Neural network with sigmoid neurons does not learn if a factor is added to all weights and biases after initialization


I'm about to experiment with a neural network for handwriting recognition, which can be found here: https://github.com/mnielsen/neural-networks-and-deep-learning/blob/master/src/network.py If the weights and biases are randomly initialized, it recognizes over 80% of the digits after a few epochs. If I add a small factor of 0.27 to all weights and biases after initialization, learning is much slower, but eventually it reaches the same accuracy of over 80%:

self.biases = [np.random.randn(y, 1)+0.27 for y in sizes[1:]]
self.weights = [np.random.randn(y, x)+0.27 for x, y in zip(sizes[:-1], sizes[1:])]

Epoch 0 : 205 / 2000
Epoch 1 : 205 / 2000
Epoch 2 : 205 / 2000
Epoch 3 : 219 / 2000
Epoch 4 : 217 / 2000
...
Epoch 95 : 1699 / 2000
Epoch 96 : 1706 / 2000
Epoch 97 : 1711 / 2000
Epoch 98 : 1708 / 2000
Epoch 99 : 1730 / 2000

If I add a small factor of 0.28 to all weights and biases after initialization, the network isn't learning at all anymore.

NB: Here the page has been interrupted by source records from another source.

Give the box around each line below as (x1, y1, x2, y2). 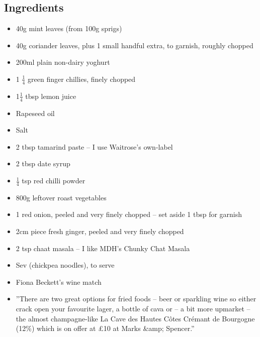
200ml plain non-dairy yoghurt (16, 57, 110, 67)
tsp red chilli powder (22, 175, 85, 186)
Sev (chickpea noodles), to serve (16, 260, 115, 270)
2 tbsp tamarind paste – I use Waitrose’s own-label (16, 141, 173, 152)
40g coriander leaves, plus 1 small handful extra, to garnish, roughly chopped (16, 40, 253, 50)
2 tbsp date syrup (16, 158, 70, 169)
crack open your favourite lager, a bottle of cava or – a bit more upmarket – (16, 303, 250, 313)
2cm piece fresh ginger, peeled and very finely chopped (16, 226, 184, 237)
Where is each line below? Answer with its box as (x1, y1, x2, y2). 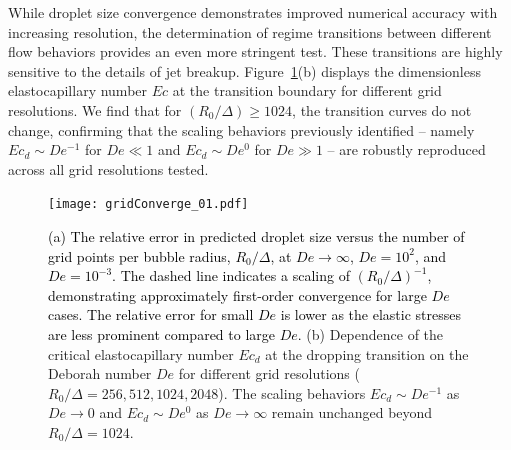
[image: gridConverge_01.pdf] (48, 197, 249, 212)
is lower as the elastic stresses (280, 304, 461, 325)
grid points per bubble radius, (48, 245, 231, 266)
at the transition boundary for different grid (172, 80, 442, 101)
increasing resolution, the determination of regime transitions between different (8, 21, 492, 42)
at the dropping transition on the (265, 343, 469, 364)
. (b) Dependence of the (297, 323, 444, 344)
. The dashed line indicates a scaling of (112, 265, 350, 286)
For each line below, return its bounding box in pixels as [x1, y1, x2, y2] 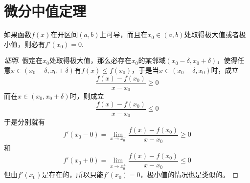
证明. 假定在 [4, 55, 43, 65]
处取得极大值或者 [184, 29, 239, 40]
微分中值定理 [4, 1, 87, 21]
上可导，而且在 [99, 29, 148, 40]
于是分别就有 [4, 117, 45, 127]
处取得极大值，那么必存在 [49, 55, 132, 65]
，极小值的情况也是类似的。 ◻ [140, 169, 239, 180]
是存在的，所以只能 [42, 169, 104, 180]
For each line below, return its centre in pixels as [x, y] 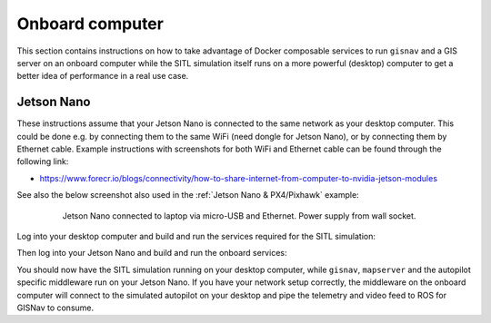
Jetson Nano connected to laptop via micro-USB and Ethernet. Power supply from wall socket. [239, 215]
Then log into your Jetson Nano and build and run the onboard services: [152, 253]
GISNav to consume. [55, 308]
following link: [43, 161]
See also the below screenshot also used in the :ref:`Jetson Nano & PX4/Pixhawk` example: [188, 195]
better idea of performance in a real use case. [103, 76]
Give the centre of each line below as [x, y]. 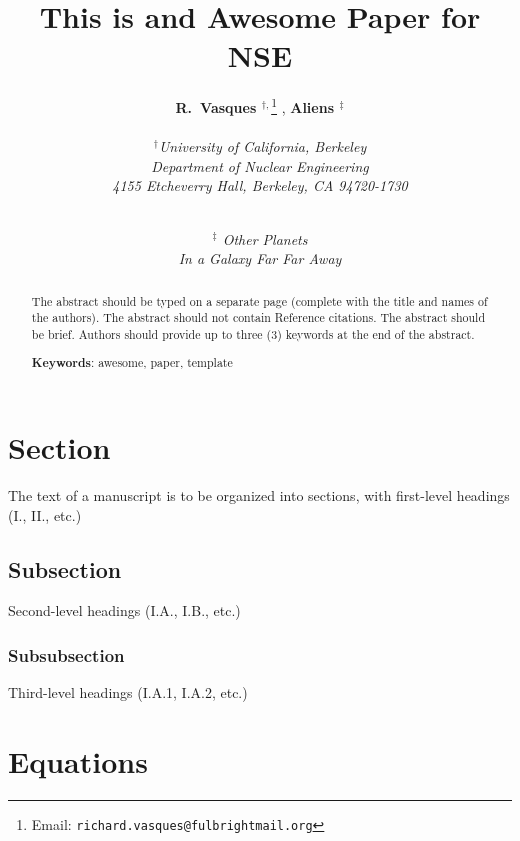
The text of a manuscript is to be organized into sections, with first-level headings [259, 494]
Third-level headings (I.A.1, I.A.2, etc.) [128, 692]
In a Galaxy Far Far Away [260, 258]
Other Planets [265, 238]
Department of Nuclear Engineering [260, 165]
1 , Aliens [303, 105]
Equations [78, 760]
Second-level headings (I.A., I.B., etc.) [124, 610]
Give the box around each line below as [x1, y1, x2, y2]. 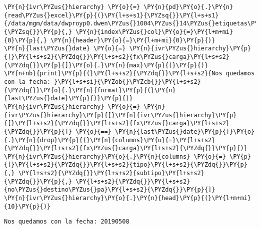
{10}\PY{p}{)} [4, 203, 51, 210]
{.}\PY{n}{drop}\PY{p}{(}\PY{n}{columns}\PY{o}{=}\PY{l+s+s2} [4, 136, 215, 144]
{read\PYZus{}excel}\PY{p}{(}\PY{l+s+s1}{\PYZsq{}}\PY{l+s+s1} [4, 11, 219, 19]
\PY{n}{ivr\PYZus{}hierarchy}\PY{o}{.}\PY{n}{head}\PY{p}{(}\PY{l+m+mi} [4, 195, 251, 202]
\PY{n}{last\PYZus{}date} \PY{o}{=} [4, 45, 126, 52]
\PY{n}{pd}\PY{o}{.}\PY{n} [143, 3, 233, 10]
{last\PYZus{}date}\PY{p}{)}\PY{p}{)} [4, 95, 133, 102]
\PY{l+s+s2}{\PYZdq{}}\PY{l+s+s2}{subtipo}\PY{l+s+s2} [18, 170, 204, 177]
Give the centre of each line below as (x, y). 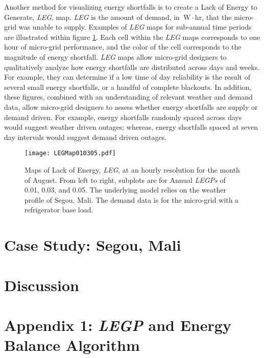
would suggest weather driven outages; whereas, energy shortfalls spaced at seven (131, 127)
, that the (217, 17)
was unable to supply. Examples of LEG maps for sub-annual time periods (135, 27)
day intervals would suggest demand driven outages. (86, 137)
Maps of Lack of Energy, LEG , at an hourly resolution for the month (132, 169)
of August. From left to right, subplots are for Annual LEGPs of (125, 180)
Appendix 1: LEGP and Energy (118, 325)
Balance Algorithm (72, 345)

self.biases = [np.random.randn(y, 1)+0.28 for y in sizes[1:]]
self.weights = [np.random.randn(y, x)+0.28 for x, y in zip(sizes[:-1], sizes[1:])]

Epoch 0 : 207 / 2000
Epoch 1 : 209 / 2000
Epoch 2 : 209 / 2000
Epoch 3 : 209 / 2000
Epoch 4 : 209 / 2000
...
Epoch 145 : 234 / 2000
Epoch 146 : 234 / 2000
Epoch 147 : 429 / 2000
Epoch 148 : 234 / 2000
Epoch 149 : 234 / 2000

I think this has to to with the sigmoid function which gets very flat when close to one and zero. But what happens at this point when the mean of the weights and biases is 0.28? Why is there such a steep drop in the number of recognized digits? And why are there outliers like the 429 above?


Solution

  • Initialization plays a big role in training networks. A good initialization can make training and convergence a lot faster, while a bad one can make it many times slower. It can even allow or prevent convergence at all.

    You might want to read this fr some more information on the topic
    https://towardsdatascience.com/weight-initialization-in-neural-networks-a-journey-from-the-basics-to-kaiming-954fb9b47c79

    By adding 0.27 to all weights and biases you probably shift the network away from the optimal solution and increase the gradients. Depending on the layer count this can lead to exploding gradients. Now you have very big updates of weights every iteration. What could be happening is that you have some weight that is 0.3 (after adding 0.27 to it) and we say the optimal value would be 0.1. Now you get a update with -0.4, now you are at -0.1. The next update might be 0.4 (or something close) and you are back at the original problem. So instead of going slow towards the optimal value, the optimizations just overshoots everything and bounces back and forth. This might be fixed after some time or can lead to no convergence at all since the network just bounces around.

    Also in general you want biases to be initialized to 0 or very close to zero. If you try this further you might want to try not adding 0.27 to biases and setting them to 0 or something close to 0 initially. Maybe by doing this it can actually learn again.